Infinite families of near MDS codes holding $t$-designs

TL;DR

This paper constructs infinite families of near MDS codes over finite fields that hold infinite families of 2- and 3-designs, resolving a 70-year-old open problem in coding theory.

Contribution

It introduces the first known infinite families of near MDS codes holding infinite families of t-designs for t≥2, over specific finite fields.

Findings

Constructed infinite families of near MDS codes over GF(3^s) and GF(2^{2s})

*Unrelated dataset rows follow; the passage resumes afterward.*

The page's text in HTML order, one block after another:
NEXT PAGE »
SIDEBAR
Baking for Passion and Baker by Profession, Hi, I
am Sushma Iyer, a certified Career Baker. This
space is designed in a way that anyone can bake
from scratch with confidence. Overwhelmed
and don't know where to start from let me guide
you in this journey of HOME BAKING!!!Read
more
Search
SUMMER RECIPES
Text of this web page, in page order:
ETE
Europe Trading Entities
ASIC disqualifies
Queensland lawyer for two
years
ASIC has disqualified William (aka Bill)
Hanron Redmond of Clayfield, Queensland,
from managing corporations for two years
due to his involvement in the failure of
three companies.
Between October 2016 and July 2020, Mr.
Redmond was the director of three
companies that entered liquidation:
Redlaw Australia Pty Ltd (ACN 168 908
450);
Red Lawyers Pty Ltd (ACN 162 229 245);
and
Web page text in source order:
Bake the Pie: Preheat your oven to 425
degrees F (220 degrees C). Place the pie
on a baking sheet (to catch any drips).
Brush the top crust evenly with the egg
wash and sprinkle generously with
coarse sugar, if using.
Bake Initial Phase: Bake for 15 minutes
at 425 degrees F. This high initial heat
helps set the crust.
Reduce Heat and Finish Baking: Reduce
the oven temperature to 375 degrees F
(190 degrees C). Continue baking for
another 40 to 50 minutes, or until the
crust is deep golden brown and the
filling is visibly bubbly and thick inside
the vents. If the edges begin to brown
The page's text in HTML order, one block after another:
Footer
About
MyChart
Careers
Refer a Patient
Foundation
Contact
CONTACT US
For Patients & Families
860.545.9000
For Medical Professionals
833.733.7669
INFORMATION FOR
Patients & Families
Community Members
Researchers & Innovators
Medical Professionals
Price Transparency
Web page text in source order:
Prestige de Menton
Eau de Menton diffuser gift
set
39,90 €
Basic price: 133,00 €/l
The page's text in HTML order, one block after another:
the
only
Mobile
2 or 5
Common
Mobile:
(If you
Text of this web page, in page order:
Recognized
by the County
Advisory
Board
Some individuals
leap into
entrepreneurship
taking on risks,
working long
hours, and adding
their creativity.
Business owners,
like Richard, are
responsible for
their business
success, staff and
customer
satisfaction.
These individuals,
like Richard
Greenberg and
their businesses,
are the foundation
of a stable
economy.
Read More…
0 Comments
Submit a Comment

These codes hold infinite families of 3-designs and 2-designs respectively

Subfield subcodes are shown to be dimension- or distance-optimal

Abstract

An $[n, k, n-k+1]$ linear code is called an MDS code. An $[n, k, n-k]$ linear code is said to be almost maximum distance separable (almost MDS or AMDS for short). A code is said to be near maximum distance separable (near MDS or NMDS for short) if the code and its dual code both are almost maximum distance separable. The first near MDS code was the $[11, 6, 5]$ ternary Golay code discovered in 1949 by Golay. This ternary code holds $4$-designs, and its extended code holds a Steiner system $S(5, 6, 12)$ with the largest strength known. In the past 70 years, sporadic near MDS codes holding $t$-designs were discovered and many infinite families of near MDS codes over finite fields were constructed. However, the question as to whether there is an infinite family of near MDS codes holding an infinite family of $t$-designs for $t\geq 2$ remains open for 70 years. This paper settles this long-standing problem by presenting an infinite family of near MDS codes over $\mathrm{GF}(3^s)$ holding an infinite family of $3$-designs and an infinite family of near MDS codes over $\mathrm{GF}(2^{2s})$ holding an infinite family of $2$-designs. The subfield subcodes of these two families are also studied, and are shown to be dimension-optimal or distance-optimal.